▶ What is needed: Once the line containing "Text of this" is found, copy it and each subsequent line exactly. Stop at the end of the records below.

▶ Supplied entries:
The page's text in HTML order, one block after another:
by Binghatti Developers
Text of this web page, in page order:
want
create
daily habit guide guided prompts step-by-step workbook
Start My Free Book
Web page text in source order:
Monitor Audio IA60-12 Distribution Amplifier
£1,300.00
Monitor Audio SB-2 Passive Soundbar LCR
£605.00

▶ Exercise solution:
Text of this web page, in page order:
want
create
daily habit guide guided prompts step-by-step workbook
Start My Free Book
Web page text in source order:
Monitor Audio IA60-12 Distribution Amplifier
£1,300.00
Monitor Audio SB-2 Passive Soundbar LCR
£605.00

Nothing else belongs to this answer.